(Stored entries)
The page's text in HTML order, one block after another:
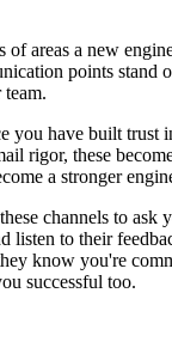
of areas a new
points stand
you have built trust
rigor, these
a stronger
channels to ask
listen to their
know you're
successful too.
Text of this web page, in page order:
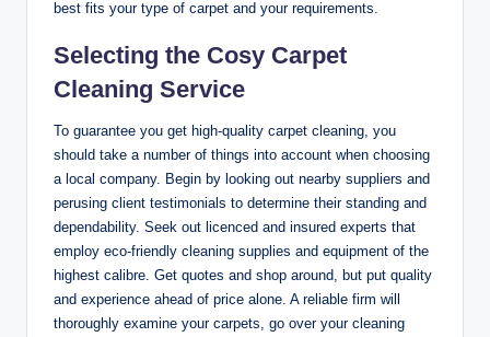
best fits your type of carpet and your requirements.
Selecting the Cosy Carpet
Cleaning Service
To guarantee you get high-quality carpet cleaning, you
should take a number of things into account when choosing
a local company. Begin by looking out nearby suppliers and
perusing client testimonials to determine their standing and
dependability. Seek out licenced and insured experts that
employ eco-friendly cleaning supplies and equipment of the
highest calibre. Get quotes and shop around, but put quality
and experience ahead of price alone. A reliable firm will
thoroughly examine your carpets, go over your cleaning
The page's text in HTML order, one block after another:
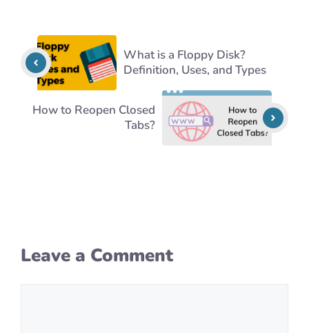
What is a Floppy Disk?
Definition, Uses, and Types
How to Reopen Closed
Tabs?
Leave a Comment
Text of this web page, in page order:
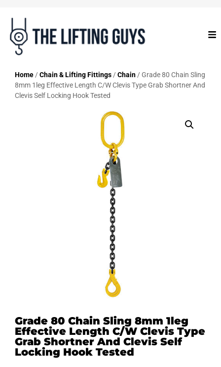
Home /Chain & Lifting Fittings /Chain / Grade 80 Chain Sling
8mm 1leg Effective Length C/W Clevis Type Grab Shortner And
Clevis Self Locking Hook Tested
Grade 80 Chain Sling 8mm 1leg
Effective Length C/W Clevis Type
Grab Shortner And Clevis Self
Locking Hook Tested
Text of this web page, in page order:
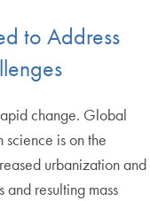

• **What the task asks**: Copy out the preceding entries without a single change, leaving out the pictures.

• **Response**:
The page's text in HTML order, one block after another:
of areas a new
points stand
you have built trust
rigor, these
a stronger
channels to ask
listen to their
know you're
successful too.
Text of this web page, in page order:
best fits your type of carpet and your requirements.
Selecting the Cosy Carpet
Cleaning Service
To guarantee you get high-quality carpet cleaning, you
should take a number of things into account when choosing
a local company. Begin by looking out nearby suppliers and
perusing client testimonials to determine their standing and
dependability. Seek out licenced and insured experts that
employ eco-friendly cleaning supplies and equipment of the
highest calibre. Get quotes and shop around, but put quality
and experience ahead of price alone. A reliable firm will
thoroughly examine your carpets, go over your cleaning
The page's text in HTML order, one block after another:
What is a Floppy Disk?
Definition, Uses, and Types
How to Reopen Closed
Tabs?
Leave a Comment
Text of this web page, in page order:
Home /Chain & Lifting Fittings /Chain / Grade 80 Chain Sling
8mm 1leg Effective Length C/W Clevis Type Grab Shortner And
Clevis Self Locking Hook Tested
Grade 80 Chain Sling 8mm 1leg
Effective Length C/W Clevis Type
Grab Shortner And Clevis Self
Locking Hook Tested
Text of this web page, in page order:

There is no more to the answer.